**Task instructions:** Go through the records below and write each one out again unchanged.
[Data under study Boundary: Start]
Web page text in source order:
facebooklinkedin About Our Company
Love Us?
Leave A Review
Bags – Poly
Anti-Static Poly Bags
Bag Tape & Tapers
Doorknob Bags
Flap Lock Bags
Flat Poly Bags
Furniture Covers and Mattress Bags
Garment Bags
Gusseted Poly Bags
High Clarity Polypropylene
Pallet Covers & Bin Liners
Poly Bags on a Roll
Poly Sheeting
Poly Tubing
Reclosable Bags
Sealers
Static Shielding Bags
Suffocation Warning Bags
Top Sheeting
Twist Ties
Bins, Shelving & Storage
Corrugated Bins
[Data under study Boundary: End]
**Response to the exercise:**
Web page text in source order:
facebooklinkedin About Our Company
Love Us?
Leave A Review
Bags – Poly
Anti-Static Poly Bags
Bag Tape & Tapers
Doorknob Bags
Flap Lock Bags
Flat Poly Bags
Furniture Covers and Mattress Bags
Garment Bags
Gusseted Poly Bags
High Clarity Polypropylene
Pallet Covers & Bin Liners
Poly Bags on a Roll
Poly Sheeting
Poly Tubing
Reclosable Bags
Sealers
Static Shielding Bags
Suffocation Warning Bags
Top Sheeting
Twist Ties
Bins, Shelving & Storage
Corrugated Bins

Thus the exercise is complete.